%%

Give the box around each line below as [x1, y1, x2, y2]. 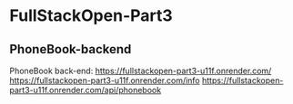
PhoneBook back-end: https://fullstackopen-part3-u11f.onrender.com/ [9, 65, 272, 76]
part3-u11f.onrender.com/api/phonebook [9, 85, 162, 95]
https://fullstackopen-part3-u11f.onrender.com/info [9, 75, 200, 86]
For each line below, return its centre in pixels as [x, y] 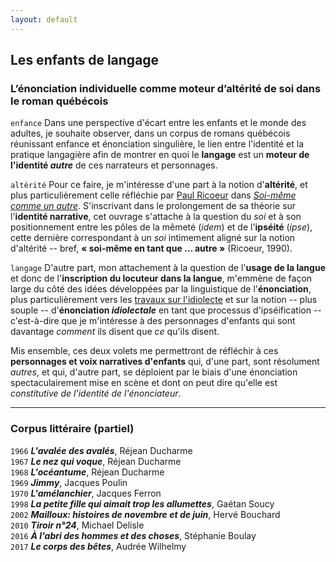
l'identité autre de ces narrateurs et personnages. [114, 165]
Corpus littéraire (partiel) [72, 429]
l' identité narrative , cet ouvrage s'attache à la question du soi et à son [156, 217]
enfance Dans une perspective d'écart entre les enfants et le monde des [158, 123]
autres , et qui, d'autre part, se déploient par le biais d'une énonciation [154, 372]
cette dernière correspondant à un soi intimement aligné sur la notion [153, 238]
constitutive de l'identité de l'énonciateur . [96, 393]
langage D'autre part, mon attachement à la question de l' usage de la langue [168, 268]
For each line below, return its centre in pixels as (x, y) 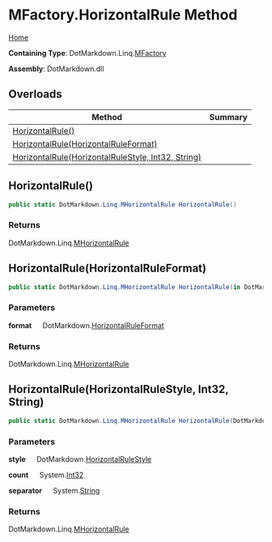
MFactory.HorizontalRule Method (123, 15)
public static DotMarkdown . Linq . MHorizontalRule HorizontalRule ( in (125, 287)
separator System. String (54, 491)
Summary (229, 117)
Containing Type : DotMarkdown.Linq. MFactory (87, 53)
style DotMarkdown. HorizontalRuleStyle (80, 459)
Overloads (35, 94)
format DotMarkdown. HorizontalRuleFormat (86, 325)
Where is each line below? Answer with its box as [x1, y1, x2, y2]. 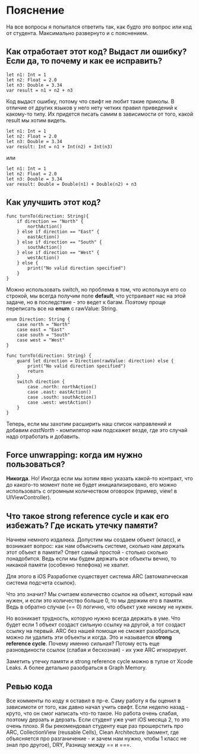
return [27, 368, 44, 374]
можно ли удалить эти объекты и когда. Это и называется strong [6, 633, 172, 641]
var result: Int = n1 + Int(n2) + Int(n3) [6, 144, 113, 150]
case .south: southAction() [27, 394, 97, 400]
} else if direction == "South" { [17, 239, 102, 245]
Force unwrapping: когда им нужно [6, 449, 143, 460]
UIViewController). [6, 494, 52, 501]
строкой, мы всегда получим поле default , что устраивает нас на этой [6, 292, 186, 299]
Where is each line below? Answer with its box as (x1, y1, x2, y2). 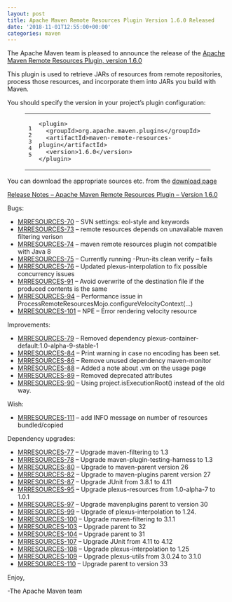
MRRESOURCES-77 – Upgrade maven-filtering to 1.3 (17, 448, 169, 456)
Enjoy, (7, 573, 25, 582)
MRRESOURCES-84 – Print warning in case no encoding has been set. (17, 349, 221, 357)
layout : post (7, 10, 46, 18)
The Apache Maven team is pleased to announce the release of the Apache (7, 49, 226, 57)
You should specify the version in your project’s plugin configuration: (7, 99, 206, 107)
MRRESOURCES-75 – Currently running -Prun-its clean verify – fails (17, 255, 213, 264)
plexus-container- (146, 334, 199, 343)
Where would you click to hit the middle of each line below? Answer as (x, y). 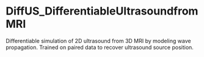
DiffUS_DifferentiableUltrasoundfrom (102, 11)
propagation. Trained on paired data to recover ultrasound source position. (100, 47)
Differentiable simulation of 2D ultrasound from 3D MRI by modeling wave (98, 41)
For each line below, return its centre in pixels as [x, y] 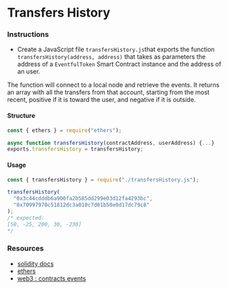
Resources [26, 249]
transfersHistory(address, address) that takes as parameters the [111, 57]
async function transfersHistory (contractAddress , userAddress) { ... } [111, 143]
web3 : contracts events [51, 278]
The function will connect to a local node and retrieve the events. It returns [113, 85]
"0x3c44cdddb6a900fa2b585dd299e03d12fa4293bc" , [83, 199]
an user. [29, 71]
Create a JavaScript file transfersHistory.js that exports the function [116, 49]
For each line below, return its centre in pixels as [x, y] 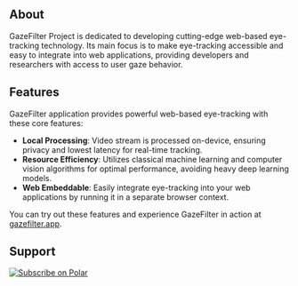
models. [37, 178]
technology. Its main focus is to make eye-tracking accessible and [162, 45]
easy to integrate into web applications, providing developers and [129, 55]
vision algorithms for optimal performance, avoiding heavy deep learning [155, 169]
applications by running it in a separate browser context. [125, 197]
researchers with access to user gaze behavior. [96, 64]
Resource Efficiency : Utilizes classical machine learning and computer [152, 159]
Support [32, 252]
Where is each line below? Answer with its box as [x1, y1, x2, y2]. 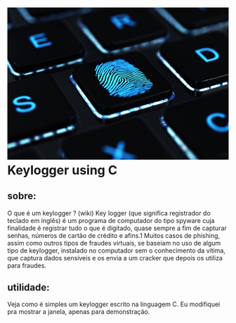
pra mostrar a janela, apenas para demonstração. [7, 308, 150, 316]
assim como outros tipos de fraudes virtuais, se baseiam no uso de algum [7, 239, 221, 247]
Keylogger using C [7, 162, 118, 178]
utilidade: [7, 281, 51, 293]
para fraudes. [7, 261, 47, 270]
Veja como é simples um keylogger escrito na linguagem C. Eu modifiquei [7, 300, 221, 309]
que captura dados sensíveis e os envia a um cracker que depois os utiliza [7, 253, 223, 262]
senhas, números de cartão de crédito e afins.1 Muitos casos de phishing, [7, 231, 220, 239]

%%

▶ _Problem to solve_
Only the number is wanted: how many lines in the data include the word "когда"?

▶ _Solution to this task_
2